Oh man, you GOTTA get him back for that!:biggrin:

PS - :dribble:


----------



## sseagle (Jun 5, 2008)

omg, those are tasty looking!
today I could sit out here all day smoking... those would be a big plus 
grats, and i hope you recover soon, they will be a nice 'get better' treat!


----------



## Matt257 (Jan 3, 2008)

Wow, that is a sweet hit!! Some tasty cigars :dribble: And Mike you deserve it brother


----------



## svb (Jan 12, 2008)

Maduro5 - best cohiba IMHO!


----------



## ctiicda (Jun 19, 2008)

wow that is nice!!!


----------



## leafandale (Jan 18, 2008)

The San Cristobal already got torched.
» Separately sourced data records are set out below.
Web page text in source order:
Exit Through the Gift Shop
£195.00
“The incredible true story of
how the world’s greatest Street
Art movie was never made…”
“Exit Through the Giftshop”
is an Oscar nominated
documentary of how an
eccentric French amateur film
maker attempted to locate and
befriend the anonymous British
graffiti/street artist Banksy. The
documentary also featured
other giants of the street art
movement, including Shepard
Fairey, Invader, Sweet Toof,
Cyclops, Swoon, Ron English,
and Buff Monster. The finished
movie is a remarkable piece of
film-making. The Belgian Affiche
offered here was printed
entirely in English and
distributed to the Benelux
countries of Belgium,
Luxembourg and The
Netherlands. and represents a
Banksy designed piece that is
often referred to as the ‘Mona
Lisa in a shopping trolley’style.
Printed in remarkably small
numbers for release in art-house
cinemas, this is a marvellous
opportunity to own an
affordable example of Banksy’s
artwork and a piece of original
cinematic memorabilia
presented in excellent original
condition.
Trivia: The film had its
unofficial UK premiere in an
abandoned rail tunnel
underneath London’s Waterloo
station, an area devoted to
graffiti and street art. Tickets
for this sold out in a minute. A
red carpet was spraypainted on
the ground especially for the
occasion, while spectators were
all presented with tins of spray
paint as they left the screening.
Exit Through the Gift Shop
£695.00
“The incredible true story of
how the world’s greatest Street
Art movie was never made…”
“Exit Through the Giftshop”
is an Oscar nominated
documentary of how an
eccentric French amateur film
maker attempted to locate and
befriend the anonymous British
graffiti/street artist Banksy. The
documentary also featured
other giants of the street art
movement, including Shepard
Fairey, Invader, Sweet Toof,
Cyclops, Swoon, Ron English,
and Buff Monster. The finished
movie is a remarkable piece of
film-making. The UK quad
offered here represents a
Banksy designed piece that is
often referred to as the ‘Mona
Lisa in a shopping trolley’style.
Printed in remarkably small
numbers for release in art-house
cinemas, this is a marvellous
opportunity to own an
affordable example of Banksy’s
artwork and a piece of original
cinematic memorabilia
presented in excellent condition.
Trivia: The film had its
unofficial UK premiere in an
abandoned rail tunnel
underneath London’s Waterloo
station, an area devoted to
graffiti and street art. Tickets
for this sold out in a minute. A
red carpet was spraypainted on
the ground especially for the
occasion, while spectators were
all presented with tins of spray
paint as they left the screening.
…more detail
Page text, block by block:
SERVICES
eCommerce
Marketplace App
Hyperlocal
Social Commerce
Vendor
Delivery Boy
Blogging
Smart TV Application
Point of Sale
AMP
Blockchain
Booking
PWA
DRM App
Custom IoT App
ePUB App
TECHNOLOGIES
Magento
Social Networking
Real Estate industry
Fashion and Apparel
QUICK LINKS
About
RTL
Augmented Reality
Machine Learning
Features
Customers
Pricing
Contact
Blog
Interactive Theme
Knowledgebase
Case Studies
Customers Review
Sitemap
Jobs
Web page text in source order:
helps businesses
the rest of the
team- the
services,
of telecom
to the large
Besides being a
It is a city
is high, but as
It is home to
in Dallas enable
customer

Woot!!
Rob... you are the MAN!!!!!!!!!!!!!!!


----------



## Cypress (Jun 27, 2007)

Very nice hit.


----------



## maduro4me-cl (Jun 11, 2008)

Wow that is a nice hit.


----------



## smokinj (Jan 16, 2008)

*An Awesome and well deserved smack-down!*


----------



## sseagle (Jun 5, 2008)

leafandale said:


> The San Cristobal already got torched. Woot!!
> Rob... you are the MAN!!!!!!!!!!!!!!!


woot, no wasting time here!
burning em up, best way to clear out the humi for more shelling


----------



## eggwhites (Apr 20, 2008)

sseagle said:


> omg, those are tasty looking!
> today I could sit out here all day smoking... those would be a big plus
> grats, and i hope you recover soon, they will be a nice 'get better' treat!


:biggrin:


----------



## LkyLindy (Feb 1, 2008)

Wow--now thems is smokes


----------



## SmokinHokie (May 29, 2008)

Great Hit!!


----------



## CGARMAN23 (May 16, 2008)

Nice hit. Good looking smokes.


----------



## sofaman (Jun 20, 2007)

Outstanding Hit!!!


----------



## DBCcigar (Apr 24, 2008)

Damn, he didn't just hit you, he beat your a$$! :brick:


----------



## CigarMan Phil (Jun 9, 2008)

You check and see if everyone so ok after that bomb


----------



## tobacmon (May 17, 2007)

Very nice Rob, very nice indeed!


----------



## big04deuce (May 16, 2008)

That is a serious hit there!!!


----------



## mountchuck (May 30, 2008)

Absolutely awe inspiring. :dribble:


----------



## Deuce Da Masta (Dec 4, 2006)

wow nice smokes


----------



## dj5213 (Apr 7, 2008)

some more nice smokes!!very nice!!


----------



## karmaz00 (Dec 5, 2007)

very nice


----------



## Ceedee (Jun 2, 2006)

Rob definitely knows how to kick some serious ASS! What a great hit on a simply superb BOTL! Awesome 

CD


----------



## happy1 (Jun 29, 2007)

Awesome!!


----------



## amateurke (Mar 28, 2008)

Nice hit!!


----------



## Scoop (Sep 20, 2007)

Sweet! What an awesome hit.


----------



## Itsme-Speedy-G (Aug 20, 2007)

Super hit Rob!!

Mike you deserve the hit......I will talking to you soon (he he)


----------



## EKGOTSKILLZZ (Jun 17, 2008)

nice hit


----------



## Doogie (Oct 15, 2007)

great hit


----------



## dravensghost (Sep 21, 2007)

woweee
great great hit
:dribble:
sorry couldnt help myself
:dribble:


----------



## iloveclmore (Jan 23, 2008)

Wow, those look damn good!


----------